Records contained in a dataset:
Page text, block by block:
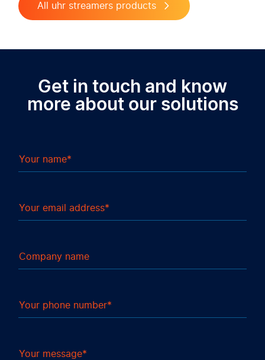
All uhr streamers products
Get in touch and know
more about our solutions
Your name
Your email address
Company name
Your phone number
Your message
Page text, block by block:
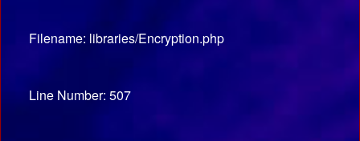
Filename: libraries/Encryption.php
Line Number: 507
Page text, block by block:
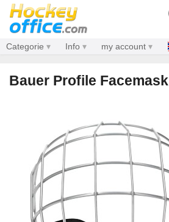
Categorie Info my account
Bauer Profile Facemask
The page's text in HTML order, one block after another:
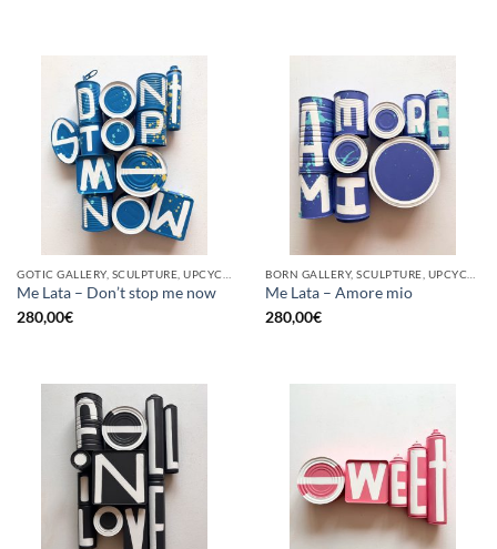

PROBLEM STATEMENT: In the copy, include every line of the records exactly and none of the images.

EXERCISE ANSWER:
Page text, block by block:
All uhr streamers products
Get in touch and know
more about our solutions
Your name
Your email address
Company name
Your phone number
Your message
Page text, block by block:
Filename: libraries/Encryption.php
Line Number: 507
Page text, block by block:
Categorie Info my account
Bauer Profile Facemask
The page's text in HTML order, one block after another:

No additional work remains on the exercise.